• The problem: Return each entry word for word and skip its pictures.

==== Exercise material

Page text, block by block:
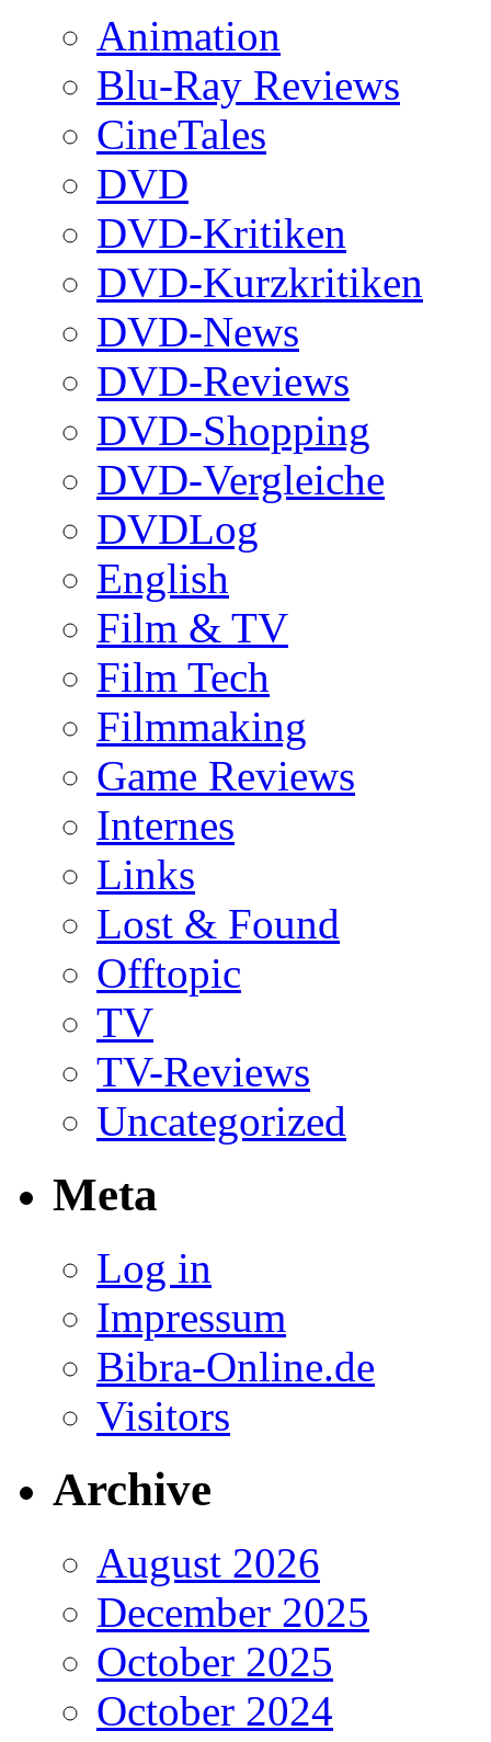
Animation
Blu-Ray Reviews
CineTales
DVD
DVD-Kritiken
DVD-Kurzkritiken
DVD-News
DVD-Reviews
DVD-Shopping
DVD-Vergleiche
DVDLog
English
Film & TV
Film Tech
Filmmaking
Game Reviews
Internes
Links
Lost & Found
Offtopic
TV
TV-Reviews
Uncategorized
Meta
Log in
Impressum
Bibra-Online.de
Visitors
Archive
August 2026
December 2025
October 2025
October 2024
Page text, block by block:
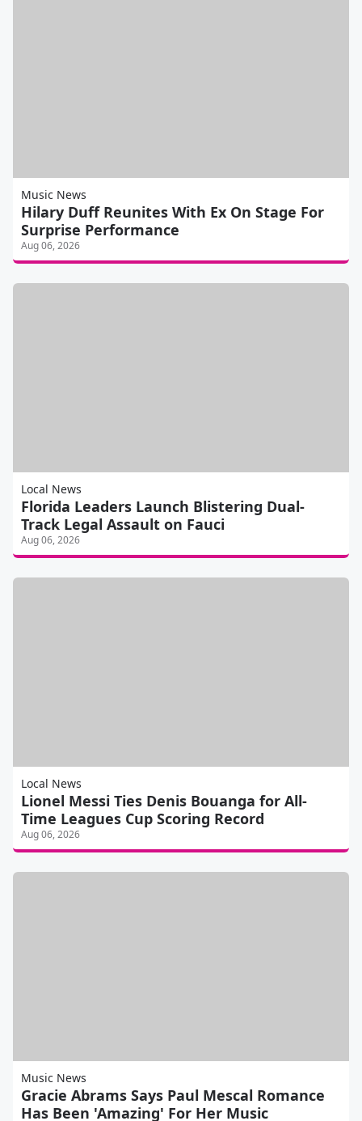
Music News
Hilary Duff Reunites With Ex On Stage For
Surprise Performance
Aug 06, 2026
Local News
Florida Leaders Launch Blistering Dual-
Track Legal Assault on Fauci
Aug 06, 2026
Local News
Lionel Messi Ties Denis Bouanga for All-
Time Leagues Cup Scoring Record
Aug 06, 2026
Music News
Gracie Abrams Says Paul Mescal Romance
Has Been 'Amazing' For Her Music
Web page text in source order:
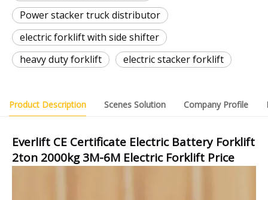
Power stacker truck distributor
electric forklift with side shifter
heavy duty forklift
electric stacker forklift
Product Description Scenes Solution Company Profile
Everlift CE Certificate Electric Battery Forklift
2ton 2000kg 3M-6M Electric Forklift Price
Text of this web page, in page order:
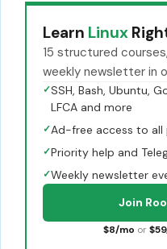
Learn Linux
15 structured
weekly newsletter in
✓SSH, Bash, Ubuntu,
LFCA and more
✓Ad-free access to all
✓Priority help and
✓Weekly newsletter
Join
$8/mo or
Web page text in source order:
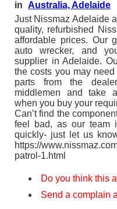
in Australia, Adelaide
Just Nissmaz Adelaide
quality, refurbished
affordable prices. Our
auto wrecker, and
supplier in Adelaide.
the costs you may
parts from the
middlemen and take
when you buy your
Can’t find the
feel bad, as our team
quickly- just let us
https://
patrol-1.html
Do you think this
Send a complain
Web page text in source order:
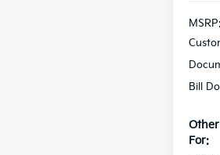
MSRP:
Bill
For:
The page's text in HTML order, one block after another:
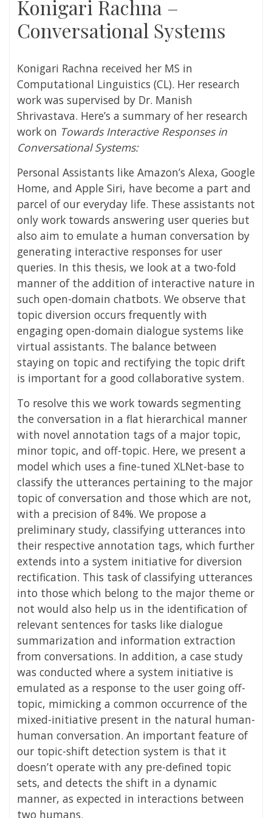
Konigari Rachna –
Conversational Systems
Konigari Rachna received her MS in
Computational Linguistics (CL). Her research
work was supervised by Dr. Manish
Shrivastava. Here’s a summary of her research
work on Towards Interactive Responses in
Conversational Systems:
Personal Assistants like Amazon’s Alexa, Google
Home, and Apple Siri, have become a part and
parcel of our everyday life. These assistants not
only work towards answering user queries but
also aim to emulate a human conversation by
generating interactive responses for user
queries. In this thesis, we look at a two-fold
manner of the addition of interactive nature in
such open-domain chatbots. We observe that
topic diversion occurs frequently with
engaging open-domain dialogue systems like
virtual assistants. The balance between
staying on topic and rectifying the topic drift
is important for a good collaborative system.
To resolve this we work towards segmenting
the conversation in a flat hierarchical manner
with novel annotation tags of a major topic,
minor topic, and off-topic. Here, we present a
model which uses a fine-tuned XLNet-base to
classify the utterances pertaining to the major
topic of conversation and those which are not,
with a precision of 84%. We propose a
preliminary study, classifying utterances into
their respective annotation tags, which further
extends into a system initiative for diversion
rectification. This task of classifying utterances
into those which belong to the major theme or
not would also help us in the identification of
relevant sentences for tasks like dialogue
summarization and information extraction
from conversations. In addition, a case study
was conducted where a system initiative is
emulated as a response to the user going off-
topic, mimicking a common occurrence of the
mixed-initiative present in the natural human-
human conversation. An important feature of
our topic-shift detection system is that it
doesn’t operate with any pre-defined topic
sets, and detects the shift in a dynamic
manner, as expected in interactions between
two humans.
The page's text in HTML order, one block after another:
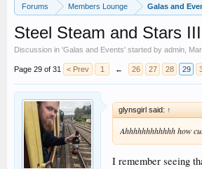
Forums Members Lounge Galas and
Steel Steam and Stars III
Discussion in 'Galas and Events' started by admin
Page 29 of 31 < Prev 1 ← 26 27 28 29
glynsgirl said: ↑
Ahhhhhhhhhhhh how
I remember seeing
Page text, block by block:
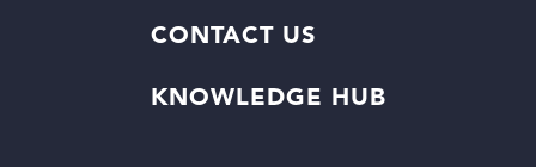
CONTACT US
KNOWLEDGE HUB
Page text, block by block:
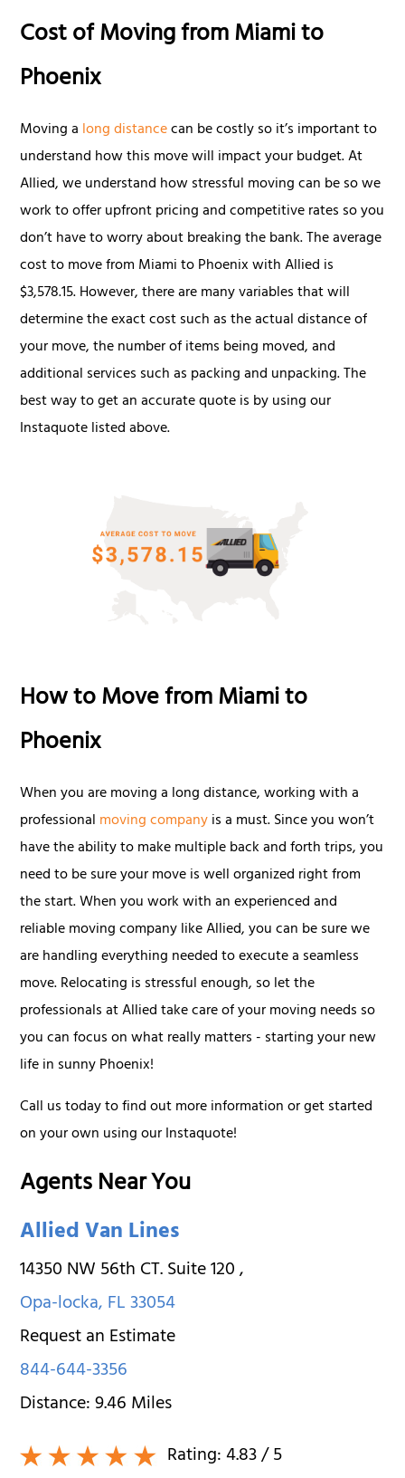
Cost of Moving from Miami to
Phoenix
Moving a long distancecan be costly so it’s important to
understand how this move will impact your budget. At
Allied, we understand how stressful moving can be so we
work to offer upfront pricing and competitive rates so you
don’t have to worry about breaking the bank. The average
cost to move from Miami to Phoenix with Allied is
$3,578.15. However, there are many variables that will
determine the exact cost such as the actual distance of
your move, the number of items being moved, and
additional services such as packing and unpacking. The
best way to get an accurate quote is by using our
Instaquote listed above.
How to Move from Miami to
Phoenix
When you are moving a long distance, working with a
professional moving companyis a must. Since you won’t
have the ability to make multiple back and forth trips, you
need to be sure your move is well organized right from
the start. When you work with an experienced and
reliable moving company like Allied, you can be sure we
are handling everything needed to execute a seamless
move. Relocating is stressful enough, so let the
professionals at Allied take care of your moving needs so
you can focus on what really matters - starting your new
life in sunny Phoenix!
Call us today to find out more information or get started
on your own using our Instaquote!
Agents Near You
Allied Van Lines
14350 NW 56th CT. Suite 120,
Opa-locka,FL33054
Request an Estimate
844-644-3356
Distance:9.46Miles
Rating:4.83/ 5
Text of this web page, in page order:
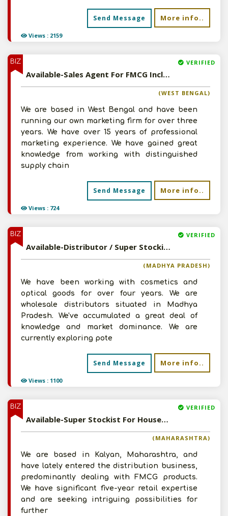
Views : 2159
Send Message More info..
BIZ
Views : 724
VERIFIED
Available-Sales Agent For FMCG Including Agro Commodities, Herbal Products & Ayurvedic Medications In Kolkata
(WEST BENGAL)
We are based in West Bengal and have been
running our own marketing firm for over three
years. We have over 15 years of professional
marketing experience. We have gained great
knowledge from working with distinguished
supply chain
Send Message More info..
BIZ
Views : 1100
VERIFIED
Available-Distributor / Super Stockist For FMCG Products, Including Personal Care Essentials & Cosmetics In Katni
(MADHYA PRADESH)
We have been working with cosmetics and
optical goods for over four years. We are
wholesale distributors situated in Madhya
Pradesh. We've accumulated a great deal of
knowledge and market dominance. We are
currently exploring pote
Send Message More info..
BIZ VERIFIED
Available-Super Stockist For Household Commodities, Including Cosmetics & Personal Care Essentials In Kalyan
(MAHARASHTRA)
We are based in Kalyan, Maharashtra, and
have lately entered the distribution business,
predominantly dealing with FMCG products.
We have significant five-year retail expertise
and are seeking intriguing possibilities for
further

========

• Task answer:
Page text, block by block:
Animation
Blu-Ray Reviews
CineTales
DVD
DVD-Kritiken
DVD-Kurzkritiken
DVD-News
DVD-Reviews
DVD-Shopping
DVD-Vergleiche
DVDLog
English
Film & TV
Film Tech
Filmmaking
Game Reviews
Internes
Links
Lost & Found
Offtopic
TV
TV-Reviews
Uncategorized
Meta
Log in
Impressum
Bibra-Online.de
Visitors
Archive
August 2026
December 2025
October 2025
October 2024
Page text, block by block:
Music News
Hilary Duff Reunites With Ex On Stage For
Surprise Performance
Aug 06, 2026
Local News
Florida Leaders Launch Blistering Dual-
Track Legal Assault on Fauci
Aug 06, 2026
Local News
Lionel Messi Ties Denis Bouanga for All-
Time Leagues Cup Scoring Record
Aug 06, 2026
Music News
Gracie Abrams Says Paul Mescal Romance
Has Been 'Amazing' For Her Music
Web page text in source order:
Power stacker truck distributor
electric forklift with side shifter
heavy duty forklift
electric stacker forklift
Product Description Scenes Solution Company Profile
Everlift CE Certificate Electric Battery Forklift
2ton 2000kg 3M-6M Electric Forklift Price
Text of this web page, in page order:
Learn Linux
15 structured
weekly newsletter in
✓SSH, Bash, Ubuntu,
LFCA and more
✓Ad-free access to all
✓Priority help and
✓Weekly newsletter
Join
$8/mo or
Web page text in source order:
in Australia, Adelaide
Just Nissmaz Adelaide
quality, refurbished
affordable prices. Our
auto wrecker, and
supplier in Adelaide.
the costs you may
parts from the
middlemen and take
when you buy your
Can’t find the
feel bad, as our team
quickly- just let us
https://
patrol-1.html
Do you think this
Send a complain
Web page text in source order:
MSRP:
Bill
For:
The page's text in HTML order, one block after another:
Konigari Rachna –
Conversational Systems
Konigari Rachna received her MS in
Computational Linguistics (CL). Her research
work was supervised by Dr. Manish
Shrivastava. Here’s a summary of her research
work on Towards Interactive Responses in
Conversational Systems:
Personal Assistants like Amazon’s Alexa, Google
Home, and Apple Siri, have become a part and
parcel of our everyday life. These assistants not
only work towards answering user queries but
also aim to emulate a human conversation by
generating interactive responses for user
queries. In this thesis, we look at a two-fold
manner of the addition of interactive nature in
such open-domain chatbots. We observe that
topic diversion occurs frequently with
engaging open-domain dialogue systems like
virtual assistants. The balance between
staying on topic and rectifying the topic drift
is important for a good collaborative system.
To resolve this we work towards segmenting
the conversation in a flat hierarchical manner
with novel annotation tags of a major topic,
minor topic, and off-topic. Here, we present a
model which uses a fine-tuned XLNet-base to
classify the utterances pertaining to the major
topic of conversation and those which are not,
with a precision of 84%. We propose a
preliminary study, classifying utterances into
their respective annotation tags, which further
extends into a system initiative for diversion
rectification. This task of classifying utterances
into those which belong to the major theme or
not would also help us in the identification of
relevant sentences for tasks like dialogue
summarization and information extraction
from conversations. In addition, a case study
was conducted where a system initiative is
emulated as a response to the user going off-
topic, mimicking a common occurrence of the
mixed-initiative present in the natural human-
human conversation. An important feature of
our topic-shift detection system is that it
doesn’t operate with any pre-defined topic
sets, and detects the shift in a dynamic
manner, as expected in interactions between
two humans.
The page's text in HTML order, one block after another:
Forums Members Lounge Galas and
Steel Steam and Stars III
Discussion in 'Galas and Events' started by admin
Page 29 of 31 < Prev 1 ← 26 27 28 29
glynsgirl said: ↑
Ahhhhhhhhhhhh how
I remember seeing
Page text, block by block:
CONTACT US
KNOWLEDGE HUB
Page text, block by block:
Cost of Moving from Miami to
Phoenix
Moving a long distancecan be costly so it’s important to
understand how this move will impact your budget. At
Allied, we understand how stressful moving can be so we
work to offer upfront pricing and competitive rates so you
don’t have to worry about breaking the bank. The average
cost to move from Miami to Phoenix with Allied is
$3,578.15. However, there are many variables that will
determine the exact cost such as the actual distance of
your move, the number of items being moved, and
additional services such as packing and unpacking. The
best way to get an accurate quote is by using our
Instaquote listed above.
How to Move from Miami to
Phoenix
When you are moving a long distance, working with a
professional moving companyis a must. Since you won’t
have the ability to make multiple back and forth trips, you
need to be sure your move is well organized right from
the start. When you work with an experienced and
reliable moving company like Allied, you can be sure we
are handling everything needed to execute a seamless
move. Relocating is stressful enough, so let the
professionals at Allied take care of your moving needs so
you can focus on what really matters - starting your new
life in sunny Phoenix!
Call us today to find out more information or get started
on your own using our Instaquote!
Agents Near You
Allied Van Lines
14350 NW 56th CT. Suite 120,
Opa-locka,FL33054
Request an Estimate
844-644-3356
Distance:9.46Miles
Rating:4.83/ 5
Text of this web page, in page order:
Views : 2159
Send Message More info..
BIZ
Views : 724
VERIFIED
Available-Sales Agent For FMCG Including Agro Commodities, Herbal Products & Ayurvedic Medications In Kolkata
(WEST BENGAL)
We are based in West Bengal and have been
running our own marketing firm for over three
years. We have over 15 years of professional
marketing experience. We have gained great
knowledge from working with distinguished
supply chain
Send Message More info..
BIZ
Views : 1100
VERIFIED
Available-Distributor / Super Stockist For FMCG Products, Including Personal Care Essentials & Cosmetics In Katni
(MADHYA PRADESH)
We have been working with cosmetics and
optical goods for over four years. We are
wholesale distributors situated in Madhya
Pradesh. We've accumulated a great deal of
knowledge and market dominance. We are
currently exploring pote
Send Message More info..
BIZ VERIFIED
Available-Super Stockist For Household Commodities, Including Cosmetics & Personal Care Essentials In Kalyan
(MAHARASHTRA)
We are based in Kalyan, Maharashtra, and
have lately entered the distribution business,
predominantly dealing with FMCG products.
We have significant five-year retail expertise
and are seeking intriguing possibilities for
further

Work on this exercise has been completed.